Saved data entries
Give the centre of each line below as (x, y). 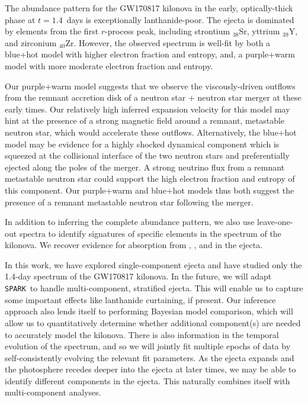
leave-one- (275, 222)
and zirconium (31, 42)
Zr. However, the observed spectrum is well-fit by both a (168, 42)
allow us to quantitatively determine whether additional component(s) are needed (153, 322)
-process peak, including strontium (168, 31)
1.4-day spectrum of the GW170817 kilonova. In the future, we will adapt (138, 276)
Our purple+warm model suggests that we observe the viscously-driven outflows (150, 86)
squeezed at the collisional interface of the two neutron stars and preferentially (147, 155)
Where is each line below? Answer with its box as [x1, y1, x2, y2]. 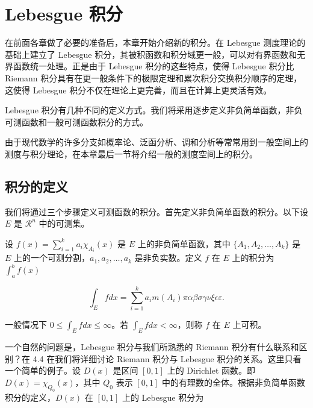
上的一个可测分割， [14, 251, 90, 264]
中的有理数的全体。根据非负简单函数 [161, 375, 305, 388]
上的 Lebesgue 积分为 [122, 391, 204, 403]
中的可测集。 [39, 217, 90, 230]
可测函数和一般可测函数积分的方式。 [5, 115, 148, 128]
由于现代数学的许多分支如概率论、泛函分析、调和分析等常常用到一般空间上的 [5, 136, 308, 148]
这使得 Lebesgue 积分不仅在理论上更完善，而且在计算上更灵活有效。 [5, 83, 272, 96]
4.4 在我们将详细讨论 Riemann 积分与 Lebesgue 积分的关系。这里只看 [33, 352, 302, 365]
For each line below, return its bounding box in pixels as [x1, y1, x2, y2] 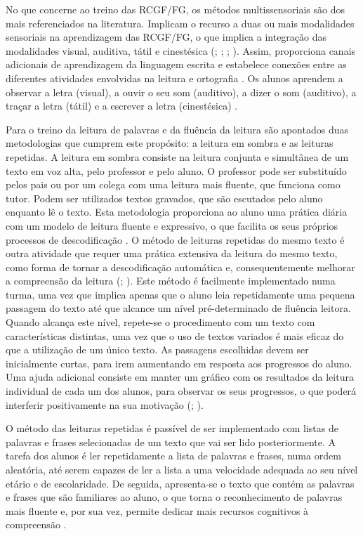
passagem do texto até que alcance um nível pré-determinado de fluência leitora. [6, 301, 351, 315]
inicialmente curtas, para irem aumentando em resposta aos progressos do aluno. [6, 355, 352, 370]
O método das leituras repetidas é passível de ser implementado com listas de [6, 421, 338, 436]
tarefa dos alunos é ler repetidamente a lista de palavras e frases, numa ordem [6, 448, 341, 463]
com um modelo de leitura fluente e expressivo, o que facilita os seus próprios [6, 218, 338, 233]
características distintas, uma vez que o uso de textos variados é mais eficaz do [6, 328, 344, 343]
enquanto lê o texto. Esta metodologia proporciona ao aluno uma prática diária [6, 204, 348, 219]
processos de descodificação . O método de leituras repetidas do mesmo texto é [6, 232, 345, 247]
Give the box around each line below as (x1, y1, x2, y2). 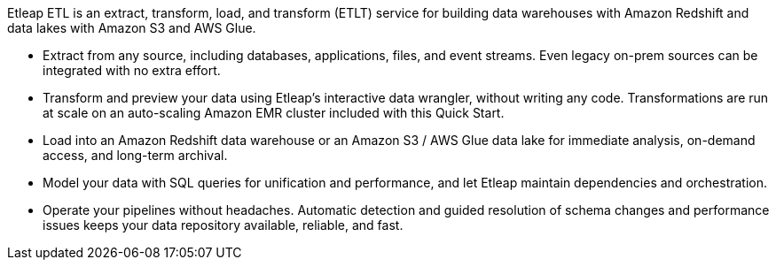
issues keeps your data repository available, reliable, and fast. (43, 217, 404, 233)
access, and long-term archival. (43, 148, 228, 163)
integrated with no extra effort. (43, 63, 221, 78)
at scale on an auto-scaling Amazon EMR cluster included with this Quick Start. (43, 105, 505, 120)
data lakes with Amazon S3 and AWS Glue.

--

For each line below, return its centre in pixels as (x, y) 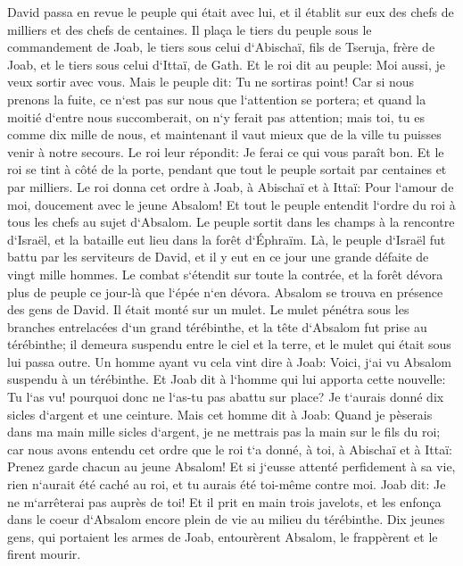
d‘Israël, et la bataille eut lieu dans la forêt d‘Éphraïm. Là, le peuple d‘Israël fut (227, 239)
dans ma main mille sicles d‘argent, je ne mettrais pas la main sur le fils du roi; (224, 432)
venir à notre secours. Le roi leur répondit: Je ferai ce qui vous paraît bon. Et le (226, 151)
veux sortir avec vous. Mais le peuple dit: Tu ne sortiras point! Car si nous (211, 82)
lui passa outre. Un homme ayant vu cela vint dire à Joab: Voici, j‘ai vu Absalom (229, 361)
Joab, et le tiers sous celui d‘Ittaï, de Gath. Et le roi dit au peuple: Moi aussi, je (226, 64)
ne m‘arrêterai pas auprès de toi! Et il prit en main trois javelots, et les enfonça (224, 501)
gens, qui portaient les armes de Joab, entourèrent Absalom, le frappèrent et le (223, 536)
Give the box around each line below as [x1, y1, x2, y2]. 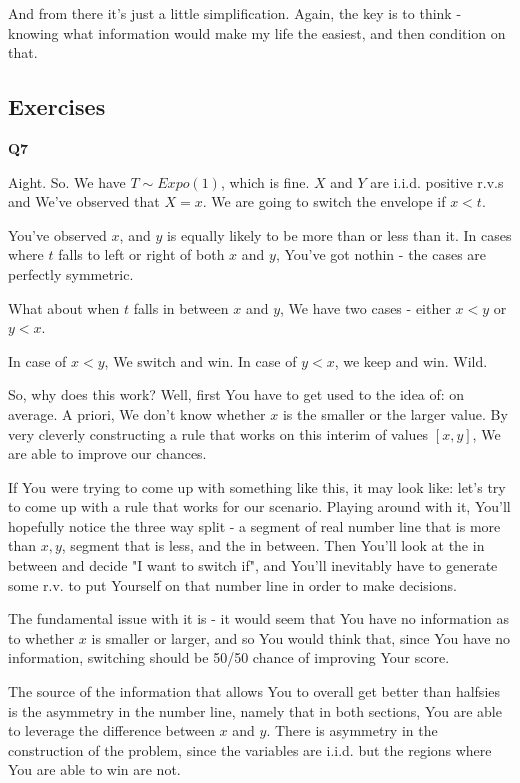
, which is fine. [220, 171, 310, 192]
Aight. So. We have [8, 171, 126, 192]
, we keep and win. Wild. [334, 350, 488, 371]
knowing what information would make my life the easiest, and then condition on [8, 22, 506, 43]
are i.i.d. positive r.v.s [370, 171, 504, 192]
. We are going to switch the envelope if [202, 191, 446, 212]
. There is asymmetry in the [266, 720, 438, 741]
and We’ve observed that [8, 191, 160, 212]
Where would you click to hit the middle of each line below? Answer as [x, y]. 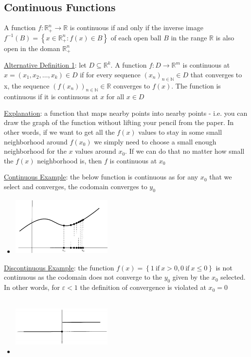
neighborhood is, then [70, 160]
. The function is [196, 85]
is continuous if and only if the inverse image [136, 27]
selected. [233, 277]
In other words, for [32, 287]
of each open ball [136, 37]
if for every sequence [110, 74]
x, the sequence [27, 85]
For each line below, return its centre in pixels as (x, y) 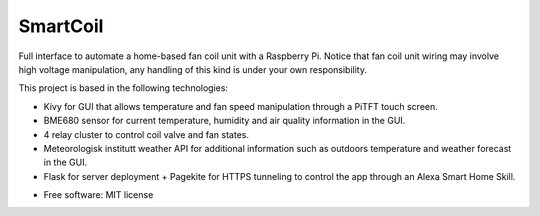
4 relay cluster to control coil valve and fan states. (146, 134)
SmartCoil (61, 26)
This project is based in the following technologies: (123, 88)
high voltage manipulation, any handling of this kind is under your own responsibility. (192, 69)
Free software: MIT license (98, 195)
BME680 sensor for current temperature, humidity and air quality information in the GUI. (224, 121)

### THE PROBLEM
Search the records for the string "leituras", and copy every line that holds it.

### ANSWER BELOW
O método das leituras repetidas é passível de ser implementado com listas de [6, 421, 338, 436]
processos de descodificação . O método de leituras repetidas do mesmo texto é [6, 232, 345, 247]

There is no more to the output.